13/6/12

Capítulo 18 ½ (No tan) sordos ruidos

Cuando se enteró de la muy interesante iniciativa de la Facultad de Periodismo de La Plata de unificar los baños y, de esa manera, derribar las tradicionales barreras sanitarias de género (barreras físicas pero sobre todo culturales, porque muchos pelotudos, acaso con el altruista interés de mantener la sensualidad de un sector de la población y la libido propia a resguardo de la acción corrosiva de los costados más escatológicos de las personas, siguen sosteniendo el mito de que las chicas no hacen caca o, en todo caso, si lo hicieran, que sus deposiciones olerían a delicadas fragancias –rosas, jazmines o praderas, ponele), el pelotudo, que le ve siempre el pelo al huevo porque es un pelotudo con dedicación exclusiva, pensó que el problema son los ruidos. Incluso se lo comentó a su madre: le dijo a su madre, que no se sorprende de sus pelotudeces porque lo conoce como que lo parió, que el problema de los baños mixtos son los ruidos. Y le explicó:
1)      El pelotudo medio es sensible –su pudor se eriza- a la trascendencia de sus actividades fisiológicas más allá de los límites de su privacidad, sean estos márgenes los que sean, porque no necesariamente la privacidad siempre es de uno, porque uno puede hacer cosas privadas de a dos, de a tres o con la cantidad de gente que más le plazca. O sea: a nadie le gusta que terceros que están fuera de su privacidad le escuchen sus vientos. De hecho, no hay situación más límite, más embarazosa, más dramática que la del novio que va a cenar por primera vez a casa de los padres de la novia y, acorralado por inclemencias gastrointestinales impostergables, advierte que el servicio está tan cerca de la mesa del comedor que la puerta no alcanzará para evitar la publicidad de sus actos si es que sus vísceras deciden ignorar las expectativas de su ser social y ponerle sonido a sus procedimientos. De ahí la metáfora popular: apretado como pedo de visita.
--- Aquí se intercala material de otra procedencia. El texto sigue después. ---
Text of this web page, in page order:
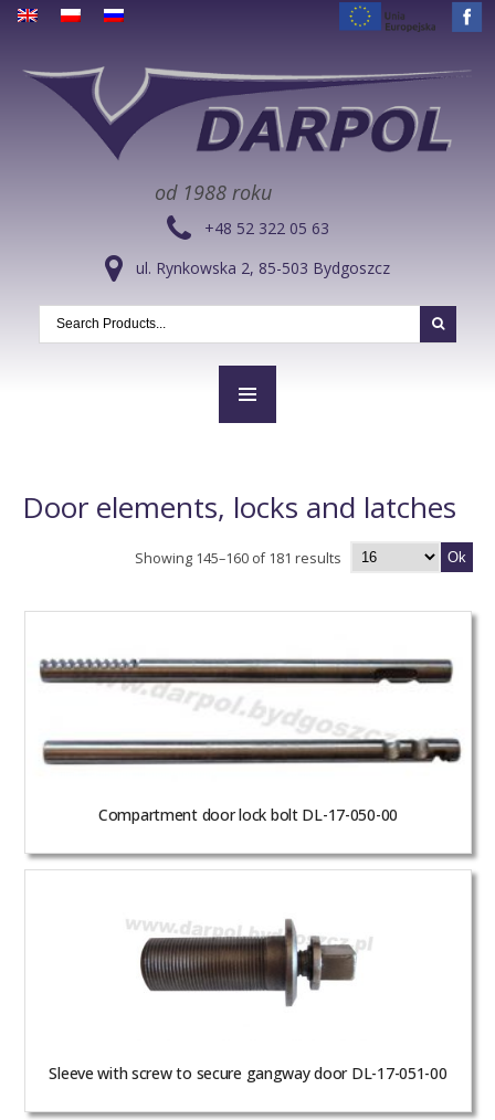
od 1988 roku
+48 52 322 05 63
ul. Rynkowska 2, 85-503 Bydgoszcz
Door elements, locks and latches
Ok
Showing 145–160 of 181 results
Compartment door lock bolt DL-17-050-00
Sleeve with screw to secure gangway door DL-17-051-00
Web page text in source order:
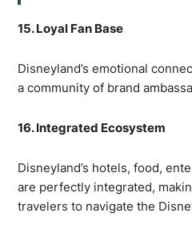
15. Loyal Fan Base
Disneyland’s emotional
a community of brand
16. Integrated Ecosystem
Disneyland’s hotels, food,
are perfectly integrated,
travelers to navigate the
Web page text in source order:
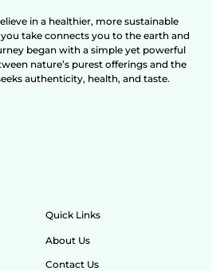
in a healthier, more sustainable
take connects you to the earth and
began with a simple yet powerful
nature’s purest offerings and the
authenticity, health, and taste.
Quick Links
About Us
Contact Us
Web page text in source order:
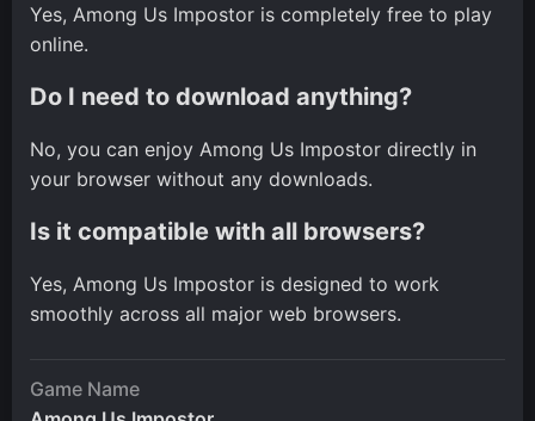
Yes, Among Us Impostor is completely free to play
online.
Do I need to download anything?
No, you can enjoy Among Us Impostor directly in
your browser without any downloads.
Is it compatible with all browsers?
Yes, Among Us Impostor is designed to work
smoothly across all major web browsers.
Game Name
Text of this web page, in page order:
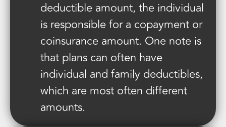
deductible amount, the individual
is responsible for a copayment or
coinsurance amount. One note is
that plans can often have
individual and family deductibles,
which are most often different
amounts.
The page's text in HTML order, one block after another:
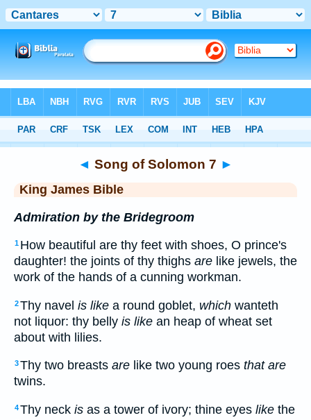
KJV> Songs 7
◄ Song of Solomon 7 ►
King James Bible
Admiration by the Bridegroom
1 How beautiful are thy feet with shoes, O prince's
daughter! the joints of thy thighs are like jewels, the
work of the hands of a cunning workman.
2Thy navel is like a round goblet, which wanteth
not liquor: thy belly is like an heap of wheat set
about with lilies.
3Thy two breasts are like two young roes that are
twins.
4Thy neck is as a tower of ivory; thine eyes like the
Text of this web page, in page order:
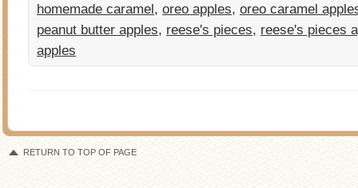
homemade caramel, oreo apples, oreo caramel
peanut butter apples, reese's pieces, reese's pieces
apples
RETURN TO TOP OF PAGE
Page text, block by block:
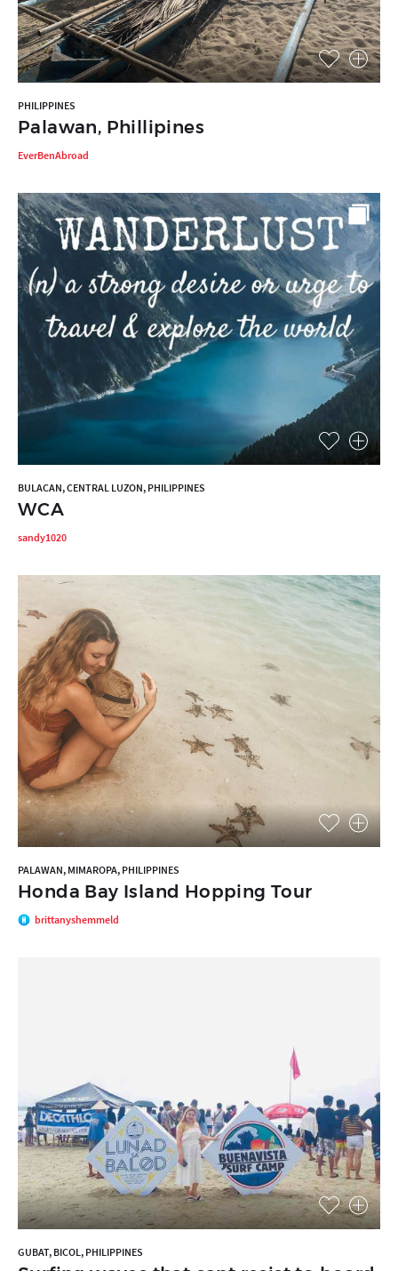
PHILIPPINES
Palawan, Phillipines
EverBenAbroad
BULACAN, CENTRAL LUZON, PHILIPPINES
WCA
sandy1020
PALAWAN, MIMAROPA, PHILIPPINES
Honda Bay Island Hopping Tour
brittanyshemmeld
GUBAT, BICOL, PHILIPPINES
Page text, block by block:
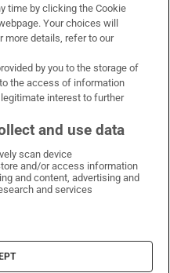
on Facebook
Times on X
Irish Times on LinkedIn
Irish Times on Instagram
time by clicking the Cookie
Your choices will
more details, refer to our
by you to the storage of
the access of information
interest to further
and use data
scan device
and/or access information
and content, advertising and
and services
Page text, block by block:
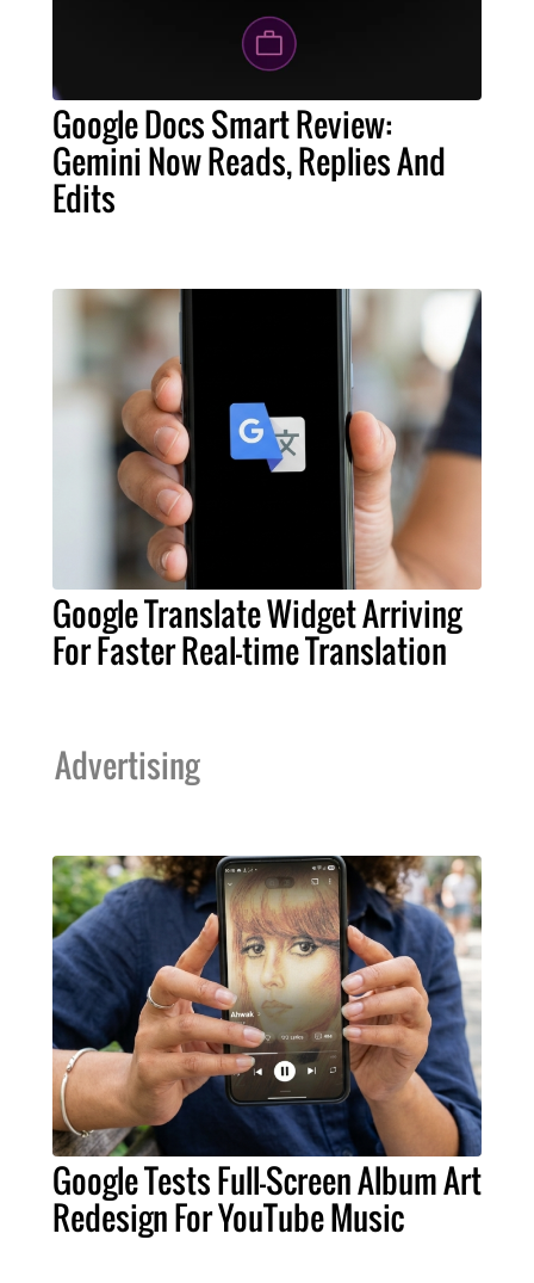
Google Docs Smart Review:
Gemini Now Reads, Replies And
Edits
Google Translate Widget Arriving
For Faster Real-time Translation
Advertising
Google Tests Full-Screen Album Art
Redesign For YouTube Music
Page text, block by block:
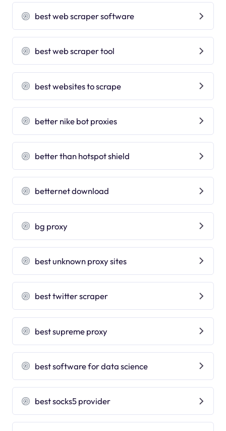
best web scraper software
best web scraper tool
best websites to scrape
better nike bot proxies
better than hotspot shield
betternet download
bg proxy
best unknown proxy sites
best twitter scraper
best supreme proxy
best software for data science
best socks5 provider
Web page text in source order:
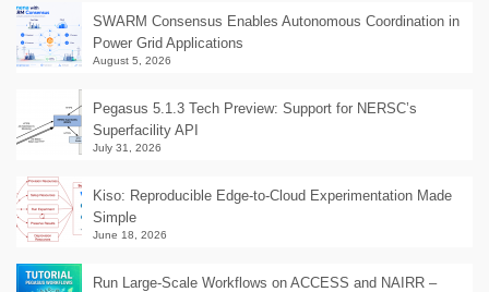
SWARM Consensus Enables Autonomous Coordination in
Power Grid Applications
August 5, 2026
Pegasus 5.1.3 Tech Preview: Support for NERSC’s
Superfacility API
July 31, 2026
Kiso: Reproducible Edge-to-Cloud Experimentation Made
Simple
June 18, 2026
Run Large-Scale Workflows on ACCESS and NAIRR –
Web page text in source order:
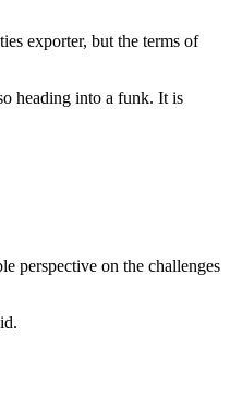
exporter, but the terms of
heading into a funk. It is
perspective on the challenges
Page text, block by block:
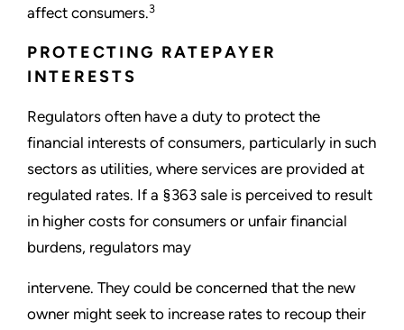
affect consumers.3
PROTECTING RATEPAYER
INTERESTS
Regulators often have a duty to protect the
financial interests of consumers, particularly in such
sectors as utilities, where services are provided at
regulated rates. If a §363 sale is perceived to result
in higher costs for consumers or unfair financial
burdens, regulators may
intervene. They could be concerned that the new
owner might seek to increase rates to recoup their
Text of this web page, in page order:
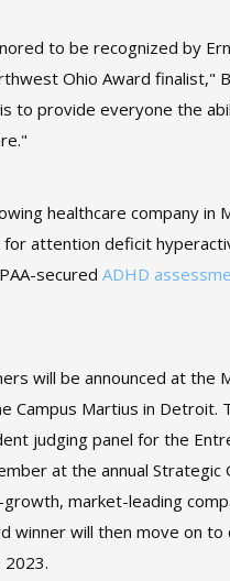
to be recognized by
Ohio Award finalist,"
to provide everyone the
healthcare company in
attention deficit
securedADHD
will be announced at the
Campus Martius in Detroit.
judging panel for the
at the annual Strategic
market-leading
winner will then move on
2023.
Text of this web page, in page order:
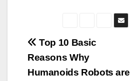
Post
navigation
Top 10 Basic
Reasons Why
Humanoids Robots are
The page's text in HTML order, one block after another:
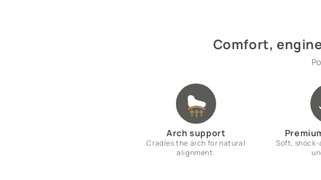
Comfort,
Arch support
Cradles the arch for natural
alignment.
Soft,
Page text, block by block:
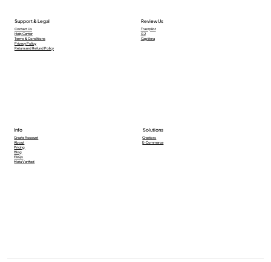
Support & Legal
Contact Us
Help Center
Terms & Conditions
Privacy Policy
Return and Refund Policy
Review Us
Trustpilot
G2
Capttera
Info
Create Account
About
Pricing
Blog
FAQs
Meta Verified
Solutions
Creators
E-Commerce
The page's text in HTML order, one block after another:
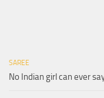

2)      Enfrentado al mingitorio, al pelotudo medio le gusta sentir en sus manos el peso de su virilidad -lo mensura con sutiles movimientos descendentes y ascendentes- y suele compartir el orgullo de macho con el amigo que, cómplice en ese ritual tan masculino, le dice faaaaa, loco, ahí tenés medio kilito de peceto, ¿no? Pero lo que más le gusta, lo que lleva al éxtasis al pelotudo medio varón es soltar -rajarse es la palabra adecuada, porque es una acción esmerada- un pedo bien sonoro -de esos que provocan la risotada adolescente incluso en la barra de amigotes cincuentones reunidos frente a la tele para ver Ferro-Brown de Madryn- mientras se echa una meada de ésas en las que se libera de la mitad de su peso en líquido. Sin ir más lejos, el pelotudo atendía hoy severas urgencias encerrado en uno de los cubículos del baño de la oficina cuando dos pelotudos entraron y -según pudo adivinar- se entregaron juntos al placer de esa meada reparadora frente a los mingitorios. Promediaba el trámite cuando un flato (del latín flatus: viento) largo y para nada discreto (un vetarrón, digamos), imprevisto como el estruendo de un pantalón que se rasga en una agachada imprudente, cortó el leve sonido de los chorros sobre la porcelana blanca y las bolitas igual de blancas de naftalina y conmovió los azulejos del recinto como un trueno en el sosiego de una noche calma de verano. Gracias, dijo uno y enseguida prrrrrrrrrrrr, la respuesta proporcional y el remate: Faltaba más, mandó el otro y los dos echaron a reír a carcajadas, felices, plenos y livianitos como boleadora de rhodesias.
- Sí: el problema de los baños mixtos son los ruidos- insistió el pelotudo y explicó: -Por el pudor de los pudorosos, porque quizá las chicas no estén dispuestas a tolerar las tradiciones de los pelotudos varones y porque ellos, ante la falta de mingitorios y con tal de no resignar esas ceremonias atávicas, ancestrales, van a terminar meando en los árboles de los jardines, como a todo pelotudo que se precie le gusta echarse una buena meada.